Material supplied>
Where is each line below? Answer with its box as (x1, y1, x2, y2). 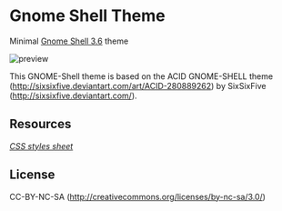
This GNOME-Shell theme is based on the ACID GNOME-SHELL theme (9, 70, 274, 82)
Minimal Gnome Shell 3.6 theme (9, 35, 129, 46)
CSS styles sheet (9, 140, 74, 151)
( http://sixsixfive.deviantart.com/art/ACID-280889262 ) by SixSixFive (9, 80, 267, 91)
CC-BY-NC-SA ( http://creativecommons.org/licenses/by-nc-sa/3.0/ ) (9, 191, 267, 202)
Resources (9, 116, 72, 132)
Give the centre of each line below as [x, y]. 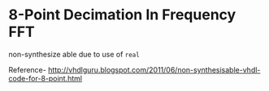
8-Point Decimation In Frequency [122, 15]
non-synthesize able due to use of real [74, 54]
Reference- [27, 69]
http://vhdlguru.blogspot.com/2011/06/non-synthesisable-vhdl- [154, 69]
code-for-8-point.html [46, 78]
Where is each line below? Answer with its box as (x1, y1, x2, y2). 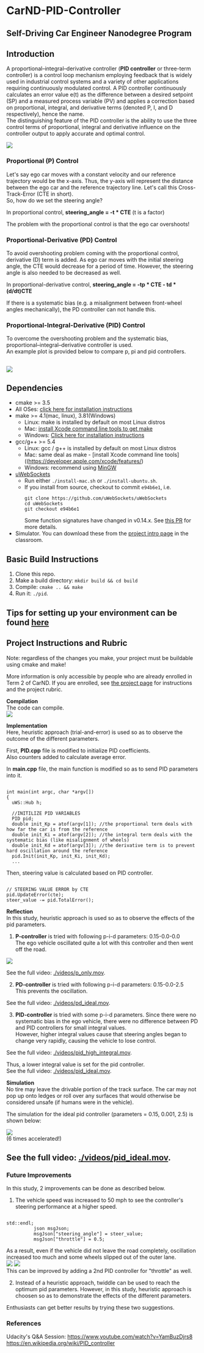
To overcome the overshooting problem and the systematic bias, (6, 335, 169, 343)
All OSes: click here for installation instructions (15, 406, 133, 413)
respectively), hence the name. (6, 111, 84, 118)
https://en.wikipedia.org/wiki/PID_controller (6, 1340, 115, 1347)
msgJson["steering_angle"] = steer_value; (33, 1231, 144, 1237)
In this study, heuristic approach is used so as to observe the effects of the (6, 914, 195, 921)
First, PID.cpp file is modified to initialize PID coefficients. (6, 747, 151, 754)
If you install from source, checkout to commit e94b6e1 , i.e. (24, 484, 172, 491)
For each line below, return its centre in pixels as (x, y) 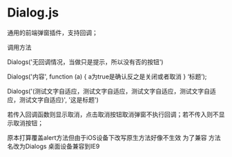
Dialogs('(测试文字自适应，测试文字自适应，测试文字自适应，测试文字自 (109, 91)
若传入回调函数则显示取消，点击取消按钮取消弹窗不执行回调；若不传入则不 (113, 114)
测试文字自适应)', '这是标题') (59, 100)
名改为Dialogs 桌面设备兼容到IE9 (54, 146)
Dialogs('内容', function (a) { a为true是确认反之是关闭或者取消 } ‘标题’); (107, 76)
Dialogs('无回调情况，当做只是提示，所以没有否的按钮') (85, 62)
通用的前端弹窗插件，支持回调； (52, 32)
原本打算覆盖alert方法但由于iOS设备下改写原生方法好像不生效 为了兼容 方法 (114, 137)
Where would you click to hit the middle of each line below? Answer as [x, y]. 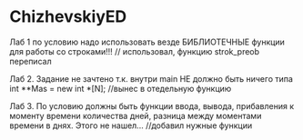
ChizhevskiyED [68, 17]
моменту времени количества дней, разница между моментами [136, 115]
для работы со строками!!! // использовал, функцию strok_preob [135, 51]
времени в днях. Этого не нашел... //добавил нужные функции [131, 125]
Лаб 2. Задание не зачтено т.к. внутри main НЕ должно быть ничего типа [151, 78]
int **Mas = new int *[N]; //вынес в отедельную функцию [121, 88]
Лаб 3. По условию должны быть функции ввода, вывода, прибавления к [152, 105]
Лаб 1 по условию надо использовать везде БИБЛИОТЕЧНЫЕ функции [147, 42]
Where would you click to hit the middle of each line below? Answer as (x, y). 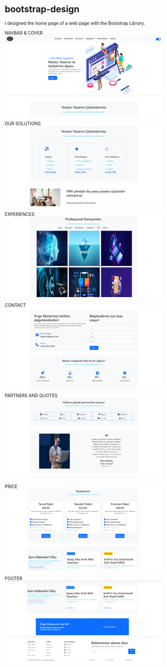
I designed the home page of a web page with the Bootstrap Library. (75, 23)
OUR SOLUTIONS (23, 123)
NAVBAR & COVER (24, 33)
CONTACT (15, 305)
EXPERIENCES (19, 214)
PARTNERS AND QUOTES (31, 395)
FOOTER (13, 578)
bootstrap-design (42, 9)
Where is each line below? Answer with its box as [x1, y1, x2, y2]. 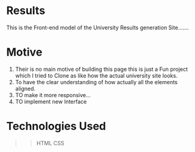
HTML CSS [36, 139, 65, 147]
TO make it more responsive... [15, 91, 91, 98]
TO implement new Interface [15, 98, 87, 105]
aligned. [15, 85, 36, 92]
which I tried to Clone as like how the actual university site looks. [15, 71, 178, 79]
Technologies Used [6, 120, 107, 133]
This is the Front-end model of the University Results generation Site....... [6, 24, 189, 31]
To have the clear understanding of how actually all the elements [15, 78, 178, 85]
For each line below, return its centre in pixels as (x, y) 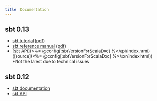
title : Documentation (27, 9)
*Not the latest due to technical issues (51, 62)
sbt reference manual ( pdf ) (39, 46)
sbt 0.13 (17, 29)
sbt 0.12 (17, 76)
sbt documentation (31, 88)
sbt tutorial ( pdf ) (28, 41)
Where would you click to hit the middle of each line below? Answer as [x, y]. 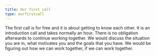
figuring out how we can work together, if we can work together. [69, 48]
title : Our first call [28, 9]
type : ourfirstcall [25, 14]
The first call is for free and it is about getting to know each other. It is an [78, 28]
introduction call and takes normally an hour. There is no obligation [71, 33]
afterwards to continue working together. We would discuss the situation [78, 38]
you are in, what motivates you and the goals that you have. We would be [78, 43]
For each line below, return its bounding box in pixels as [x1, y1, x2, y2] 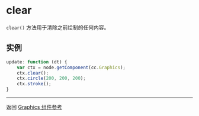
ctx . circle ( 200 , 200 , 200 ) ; [17, 75, 86, 82]
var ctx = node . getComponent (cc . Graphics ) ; [17, 65, 126, 70]
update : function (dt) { [6, 59, 68, 65]
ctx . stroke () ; [17, 81, 52, 87]
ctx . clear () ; [17, 70, 49, 76]
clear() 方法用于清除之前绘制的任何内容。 [6, 24, 110, 31]
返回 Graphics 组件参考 [6, 104, 63, 110]

Your objective>
All lines with the word "have" are needed; pull them from the entries and copy each.

Answer to this problem>
To have the clear understanding of how actually all the elements [15, 78, 178, 85]
you are in, what motivates you and the goals that you have. We would be [78, 43]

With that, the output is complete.